Search the listing for the word "finish" and say how many lines have it, nothing besides.

Input.
•••
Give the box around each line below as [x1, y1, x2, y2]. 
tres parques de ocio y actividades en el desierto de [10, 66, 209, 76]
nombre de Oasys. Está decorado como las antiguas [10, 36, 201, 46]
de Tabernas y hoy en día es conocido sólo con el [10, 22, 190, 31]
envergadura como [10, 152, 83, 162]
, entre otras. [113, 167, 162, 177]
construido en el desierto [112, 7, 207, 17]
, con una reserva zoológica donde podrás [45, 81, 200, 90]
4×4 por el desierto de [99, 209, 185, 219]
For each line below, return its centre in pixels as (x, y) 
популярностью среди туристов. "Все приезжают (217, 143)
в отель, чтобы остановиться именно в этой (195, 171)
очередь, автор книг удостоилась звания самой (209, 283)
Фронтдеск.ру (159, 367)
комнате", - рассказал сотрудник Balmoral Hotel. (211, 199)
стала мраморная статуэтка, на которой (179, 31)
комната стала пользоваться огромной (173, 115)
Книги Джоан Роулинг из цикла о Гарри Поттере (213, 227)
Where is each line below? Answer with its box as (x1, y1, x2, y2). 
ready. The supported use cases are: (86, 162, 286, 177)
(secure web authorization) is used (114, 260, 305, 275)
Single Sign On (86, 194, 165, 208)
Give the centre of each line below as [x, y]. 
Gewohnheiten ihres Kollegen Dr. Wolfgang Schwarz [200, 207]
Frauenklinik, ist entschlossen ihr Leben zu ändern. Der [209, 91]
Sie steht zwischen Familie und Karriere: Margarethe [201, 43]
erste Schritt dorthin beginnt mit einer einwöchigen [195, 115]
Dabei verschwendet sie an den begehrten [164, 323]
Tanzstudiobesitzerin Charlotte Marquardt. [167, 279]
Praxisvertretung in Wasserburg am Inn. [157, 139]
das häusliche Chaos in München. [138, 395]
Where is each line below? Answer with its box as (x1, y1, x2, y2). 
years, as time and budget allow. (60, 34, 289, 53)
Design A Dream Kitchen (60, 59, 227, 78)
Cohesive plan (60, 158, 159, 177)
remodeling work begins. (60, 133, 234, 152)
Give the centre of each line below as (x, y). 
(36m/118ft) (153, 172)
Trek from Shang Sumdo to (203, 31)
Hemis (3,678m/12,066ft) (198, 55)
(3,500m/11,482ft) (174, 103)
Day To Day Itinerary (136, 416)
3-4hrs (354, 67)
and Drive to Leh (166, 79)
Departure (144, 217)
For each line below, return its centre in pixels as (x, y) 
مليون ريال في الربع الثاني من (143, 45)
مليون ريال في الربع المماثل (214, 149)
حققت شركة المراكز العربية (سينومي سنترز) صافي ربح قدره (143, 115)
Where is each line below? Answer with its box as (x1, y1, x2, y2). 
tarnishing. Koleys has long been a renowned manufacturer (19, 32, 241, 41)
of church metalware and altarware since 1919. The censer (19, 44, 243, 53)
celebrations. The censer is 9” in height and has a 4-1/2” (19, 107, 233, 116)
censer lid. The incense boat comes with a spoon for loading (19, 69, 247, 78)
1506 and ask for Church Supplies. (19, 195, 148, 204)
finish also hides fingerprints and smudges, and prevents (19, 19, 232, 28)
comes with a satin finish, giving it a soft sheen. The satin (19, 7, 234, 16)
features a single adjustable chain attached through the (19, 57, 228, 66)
•••
Completed task. 2